De huidige pH van de oceaan is ongeveer 8,1, wat neerkomt op een stijging van 25 procent van de zuurgraad in de afgelopen 200 jaar. Naarmate de hoeveelheid koolstofdioxide in de atmosfeer blijft stijgen, wetenschappers verwachten dat de zuurgraad van het zeewater tegen het einde van de 21e eeuw met nog eens 25 procent zal toenemen. Dit niveau van verzuring is vergelijkbaar met dat van het Paleoceen-Eoceen Thermal Maximum (PETM), die ongeveer 56 miljoen jaar geleden plaatsvond. Tijdens de PETM, een plotselinge stijging van kooldioxide in de atmosfeer viel samen met snelle opwarming en verzuring van het zeewater - omstandigheden die 70 aanhielden, 000 jaar of meer.

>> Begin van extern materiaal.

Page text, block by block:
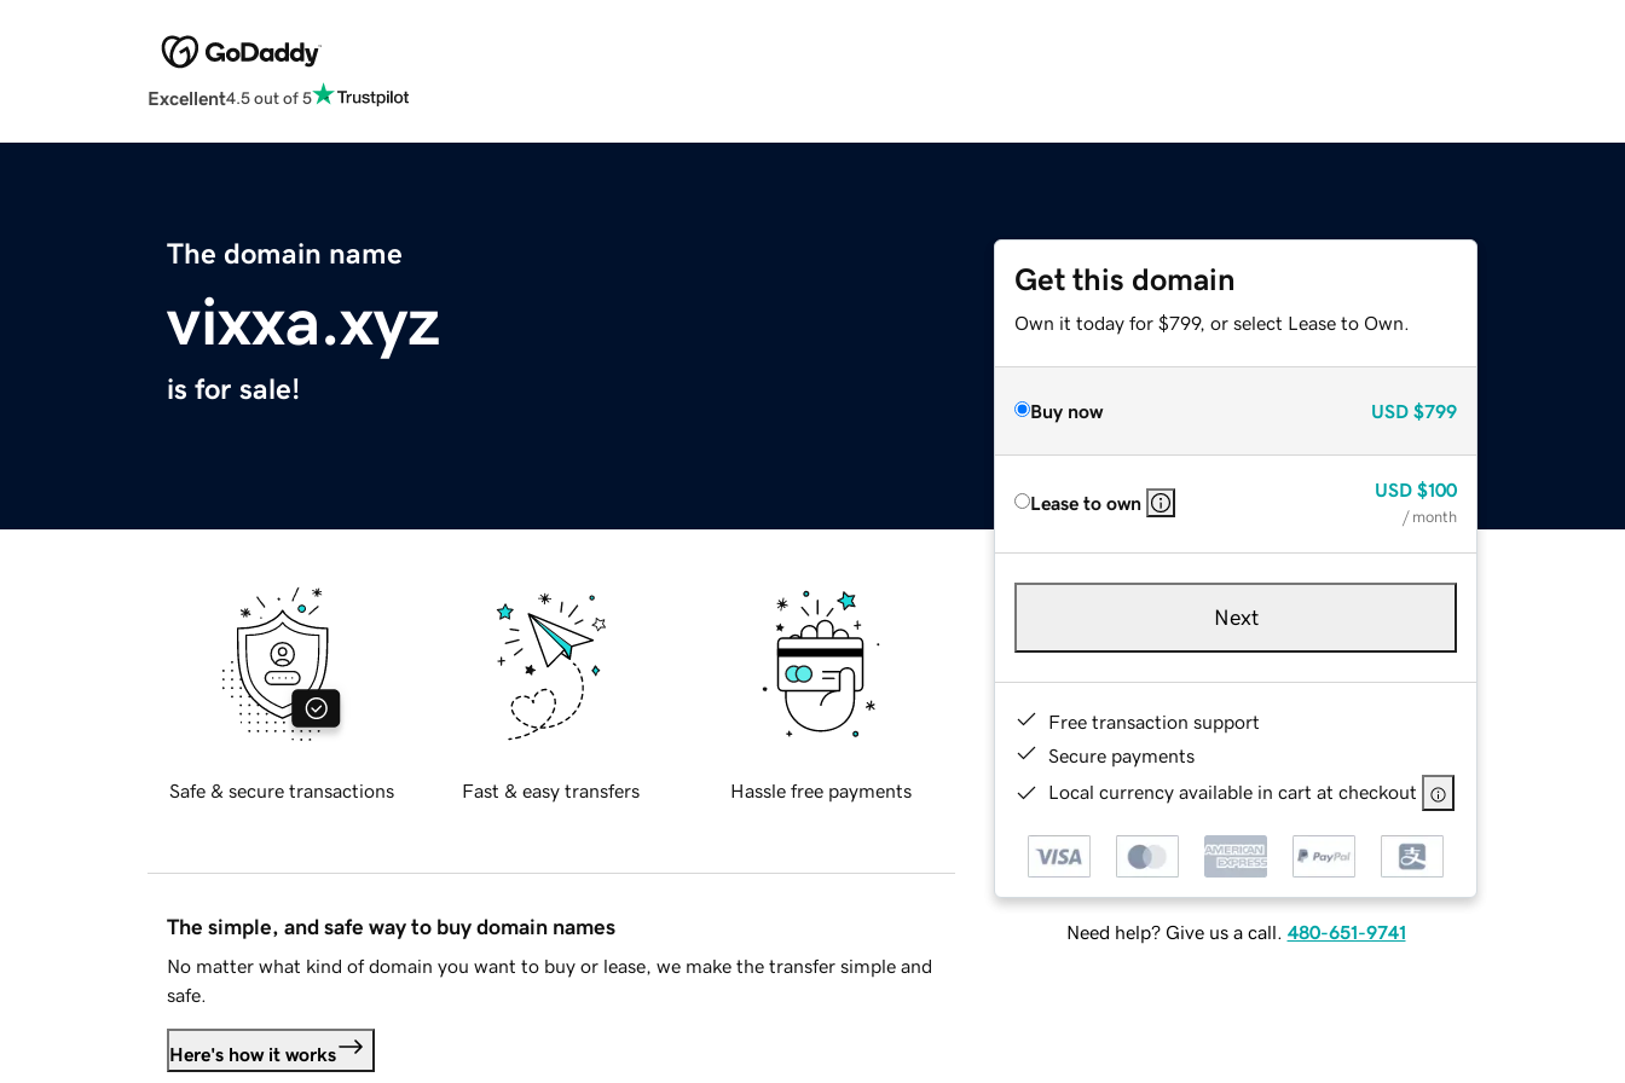
Excellent4.5 out of 5
The domain name
vixxa.xyz
is for sale!
Get this domain
Own it today for $799, or select Lease to Own.
Buy now USD $799
Lease to own
USD $100
/ month
Next
Free transaction support
Secure payments
Local currency available in cart at checkout
Need help? Give us a call. 480-651-9741
Safe & secure transactions Fast & easy transfers Hassle free payments
The simple, and safe way to buy domain names
No matter what kind of domain you want to buy or lease, we make the transfer simple and
safe.
Here's how it works
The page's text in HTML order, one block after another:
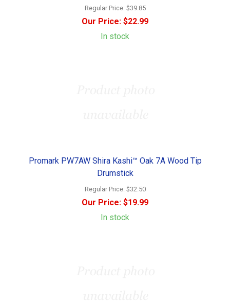
Regular Price: $39.85
Our Price: $22.99
In stock
Promark PW7AW Shira Kashi™ Oak 7A Wood Tip
Drumstick
Regular Price: $32.50
Our Price: $19.99
In stock
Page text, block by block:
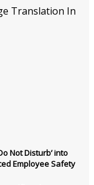
Translation In
Not Disturb’ into
Employee Safety
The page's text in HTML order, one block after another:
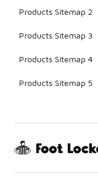
Products Sitemap 2
Products Sitemap 3
Products Sitemap 4
Products Sitemap 5
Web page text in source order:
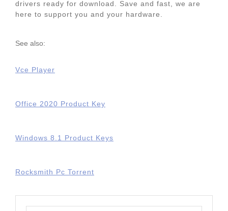
drivers ready for download. Save and fast, we are
here to support you and your hardware.
See also:
Vce Player
Office 2020 Product Key
Windows 8.1 Product Keys
Rocksmith Pc Torrent
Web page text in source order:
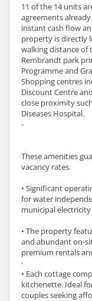
11 of the 14 units
agreements
instant cash flow
property is directly
walking distance of
Rembrandt park
Programme and
Shopping centres
Discount Centre
close proximity
Diseases Hospital.
-
These amenities
vacancy rates.
• Significant
for water
municipal
• The property
and abundant on-
premium rentals
·
• Each cottage
kitchenette. Ideal
couples seeking
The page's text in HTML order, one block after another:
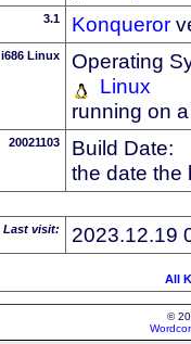
3.1 Konqueror
i686 Linux
Operating
Linux
running on
20021103
Build Date:
the date the
Last visit: 2023.12.19
All
©
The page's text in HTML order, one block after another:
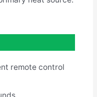
remote control
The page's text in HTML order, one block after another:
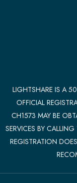
LIGHTSHARE IS A
OFFICIAL
CH1573 MAY BE
SERVICES BY
REGISTRATION
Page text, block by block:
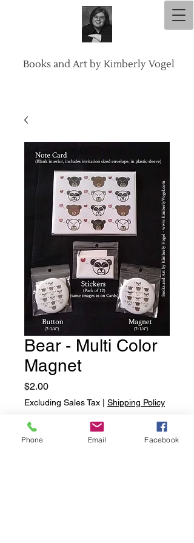
Books and Art by Kimberly Vogel
Bear - Multi Color
Magnet
$2.00Price
Excluding Sales Tax Shipping Policy
Quantity
Phone Email Facebook
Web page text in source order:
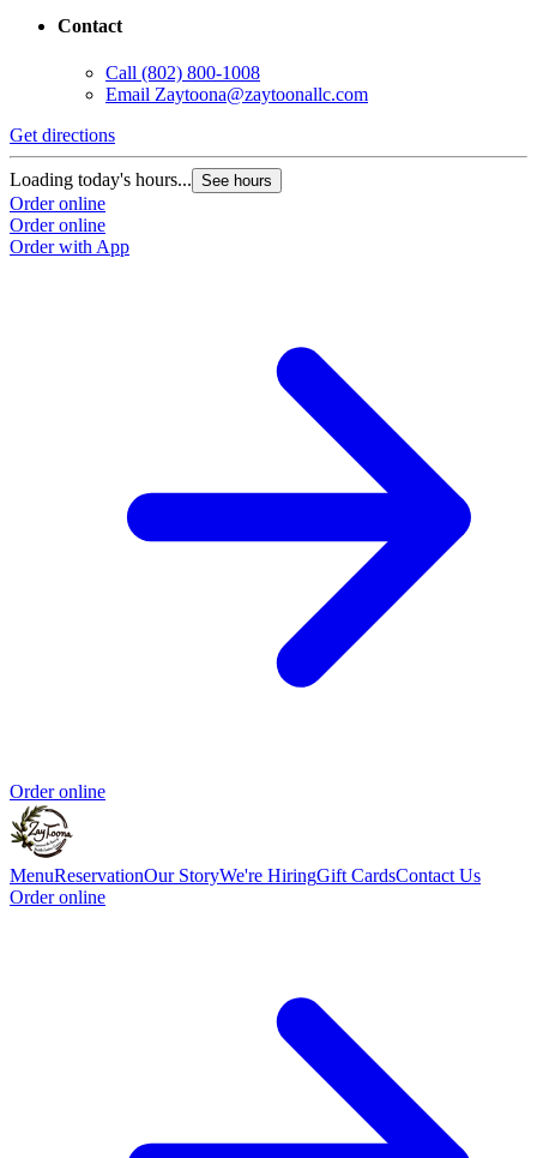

Hönisch analyseert de schelpen van minuscule planktonorganismen, foraminiferen genaamd, die in deze en andere tijdsperioden in diepzeesedimenten werden bewaard. die door diepzeeboringen van de zeebodem worden gewonnen. Haar doel is om veranderingen in de oceaan te kwantificeren die zijn opgetreden als gevolg van klimaatveranderingen in het verleden, en om te bepalen of en hoe mariene organismen zich aan deze veranderende omstandigheden hebben aangepast:Zijn sommige organismen geëvolueerd en gedijen ze? Zijn sommigen uitgestorven?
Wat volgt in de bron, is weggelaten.